# Fashion (MACS 40400: Computation and the Identification of Cultural Patterns)

## Part III: Identifying Zegna Uomo Interpretants

Today, we're going to attempt to discover if there are any conventional interpretants for Zegna's Uomo cologne. In class on Tuesday, we saw that the product was intended to produce interpretants related to the concepts of masculinity, mastery and sophistication. Today, we are evaluating whether these are the sorts of interpretants that are actually produced in the circles of interpreters outside of individual advertisement that we watched by analyzing the words used in YouTube videos and the things that appear in images related to the Zegna brand more generally on Flickr.

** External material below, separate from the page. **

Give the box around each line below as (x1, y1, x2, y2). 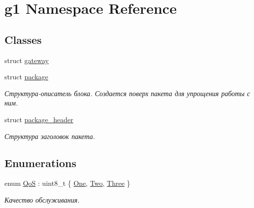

In Part II, we explored meanings associated with the Zegna brand by identifying some of the most frequently appearing elements in photos associated with the brand on Flickr. The Uomo fragrance draws some of its meaning from the Zegna brand more generally and we could see that the Zegna brand does indeed seem to be associated with a certain "urban gentleman" masculinity.

In Part III, we will explore the interpretants produced by YouTube influencers who have posted about the Uomo product in particular, using the YouTube text data gathered in Part II.

**************

Before class, please download the "gensim" package and run the following code cell to download several items for NLTK (Natural Language Toolkit). You can do this by clicking on your 'Anaconda Navigator' Program and completing the [following instructions](https://stackoverflow.com/questions/39299726/cant-find-package-on-anaconda-navigator-what-to-do-next), or by accessing your terminal and typing `conda install gensim` (and completing the installation process).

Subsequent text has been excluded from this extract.